September 27, 2011
Today I woke up on the wrong side of the bed. Not the Oops! I spilled my chocolate milk! side of the bed, the really, really wrong side of the bed.
I spent the night tossing and turning, and when I did doze off for a minute or two, I was dreaming about A) snakes, or B) the teenagers I teach from church. Now don't get me wrong, I love these teenagers madly, but I see them in my living room every morning at 6 o'clock, we really don't need to frolic in my dreams.
So when the alarm went off at 5, and I rolled out of bed, I was feeling much less than fresh. I was jealous that Jared was still sleeping, I was annoyed that Tuesdays are work days, I was beyond frustrated when I heard Maggie fuss, and I kind of felt like throwing a cinder block--you know, just because.
After seminary was over and the kids filed out, Jared rolled out of bed. He walked down the hall yawning, stretching his arms over his head and let out a sleepy, but happy good morning.
Instead of a hug and a kiss, or a Hey J, or a smile and a wave, I laid right into him. "Remember how you crapped on me for never picking up after myself?" I prodded, "Well you made popcorn last night and didn't pick up any of it."

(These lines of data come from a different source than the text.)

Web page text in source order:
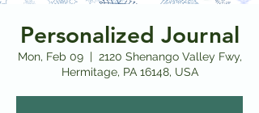
Personalized Journal
Mon, Feb 09
  |
2120 Shenango Valley Fwy,
Hermitage, PA 16148, USA
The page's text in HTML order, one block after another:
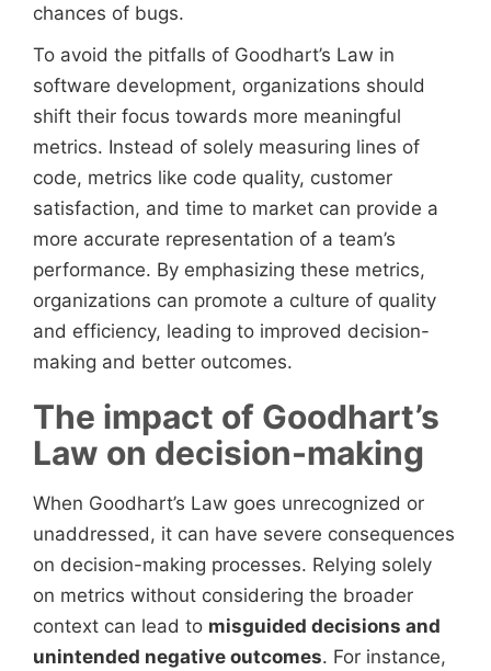
chances of bugs.
To avoid the pitfalls of Goodhart’s Law in
software development, organizations should
shift their focus towards more meaningful
metrics. Instead of solely measuring lines of
code, metrics like code quality, customer
satisfaction, and time to market can provide a
more accurate representation of a team’s
performance. By emphasizing these metrics,
organizations can promote a culture of quality
and efficiency, leading to improved decision-
making and better outcomes.
The impact of Goodhart’s
Law on decision-making
When Goodhart’s Law goes unrecognized or
unaddressed, it can have severe consequences
on decision-making processes. Relying solely
on metrics without considering the broader
context can lead to misguided decisions and
unintended negative outcomes. For instance,
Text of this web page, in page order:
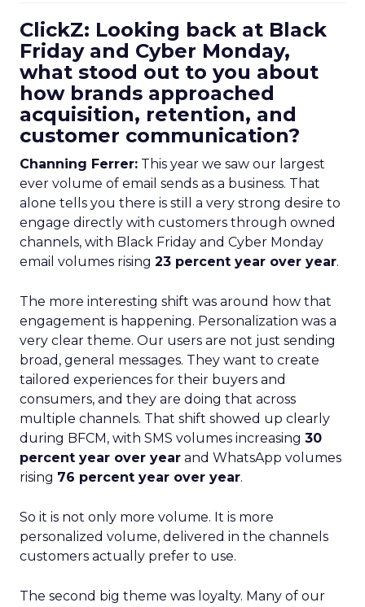
ClickZ: Looking back at Black
Friday and Cyber Monday,
what stood out to you about
how brands approached
acquisition, retention, and
customer communication?
Channing Ferrer: This year we saw our largest
ever volume of email sends as a business. That
alone tells you there is still a very strong desire to
engage directly with customers through owned
channels, with Black Friday and Cyber Monday
email volumes rising 23 percent year over year.
The more interesting shift was around how that
engagement is happening. Personalization was a
very clear theme. Our users are not just sending
broad, general messages. They want to create
tailored experiences for their buyers and
consumers, and they are doing that across
multiple channels. That shift showed up clearly
during BFCM, with SMS volumes increasing 30
percent year over year and WhatsApp volumes
rising 76 percent year over year.
So it is not only more volume. It is more
personalized volume, delivered in the channels
customers actually prefer to use.
The second big theme was loyalty. Many of our
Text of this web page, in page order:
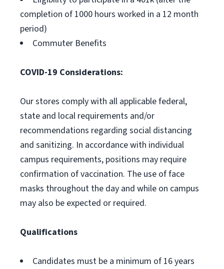
completion of 1000 hours worked in a 12 month
period)
Commuter Benefits
COVID-19 Considerations:
Our stores comply with all applicable federal,
state and local requirements and/or
recommendations regarding social distancing
and sanitizing. In accordance with individual
campus requirements, positions may require
confirmation of vaccination. The use of face
masks throughout the day and while on campus
may also be expected or required.
Qualifications
Candidates must be a minimum of 16 years
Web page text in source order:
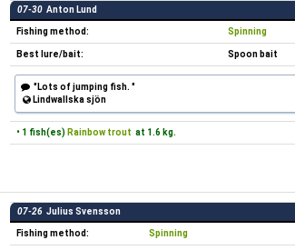
07-30 Anton Lund
Fishing method: Spinning
Best lure/bait: Spoon bait
"Lots of jumping fish. "
Lindwallska sjön
• 1 fish(es) Rainbow trout at 1.6 kg.
07-26 Julius Svensson
Fishing method: Spinning
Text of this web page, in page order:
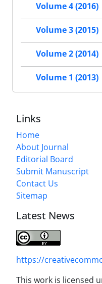
Volume 4 (2016)
Volume 3 (2015)
Volume 2 (2014)
Volume 1 (2013)
Links
Home
About Journal
Editorial Board
Submit Manuscript
Contact Us
Sitemap
Latest News
https://
This work is licensed
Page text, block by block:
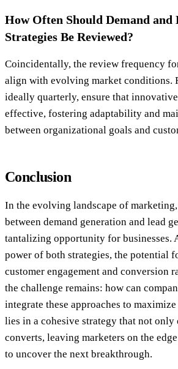
How Often Should Demand and
Strategies Be Reviewed?
Coincidentally, the review frequency
align with evolving market conditions.
ideally quarterly, ensure that
effective, fostering adaptability and
between organizational goals and
Conclusion
In the evolving landscape of
between demand generation and lead
tantalizing opportunity for businesses.
power of both strategies, the potential
customer engagement and conversion
the challenge remains: how can
integrate these approaches to
lies in a cohesive strategy that not only
converts, leaving marketers on the
to uncover the next breakthrough.
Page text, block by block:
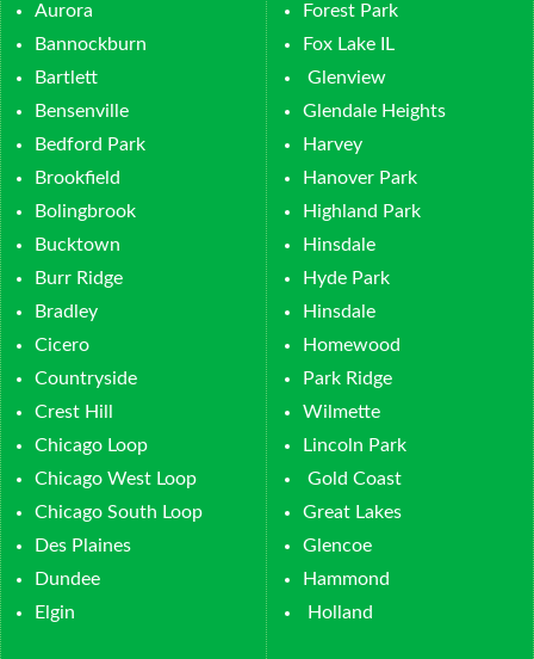
Aurora
Bannockburn
Bartlett
Bensenville
Bedford Park
Brookfield
Bolingbrook
Bucktown
Burr Ridge
Bradley
Cicero
Countryside
Crest Hill
Chicago Loop
Chicago West Loop
Chicago South Loop
Des Plaines
Dundee
Elgin
Forest Park
Fox Lake IL
Glenview
Glendale Heights
Harvey
Hanover Park
Highland Park
Hinsdale
Hyde Park
Hinsdale
Homewood
Park Ridge
Wilmette
Lincoln Park
Gold Coast
Great Lakes
Glencoe
Hammond
Holland
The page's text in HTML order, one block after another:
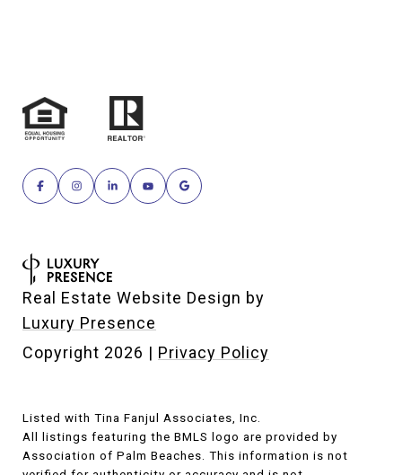
Real Estate Website Design by
Luxury Presence
Copyright 2026 | Privacy Policy
Listed with Tina Fanjul Associates, Inc.
All listings featuring the BMLS logo are provided by
Association of Palm Beaches. This information is not

He said, "You're right. I'm sorry. I'll pick it up."
And then, still feeling pretty combative, I launched into a dramatic soliloquy about our evil bills and their impending, fiery due dates.
Now, three hours later, I'm sitting at my desk, with my head in my hands, asking myself why I have to be so mean. But not only that, why do I have to be so mean to Jared?
Hey you over there. Yeah you. The one who's my loyal husband and the devoted father to our kids. Come over her so I can CRAP ON YOUR HEAD.
Quite seriously, there are days when I'm embarrassed to be myself. I can't even muster up the energy to make excuses for myself--I just suck.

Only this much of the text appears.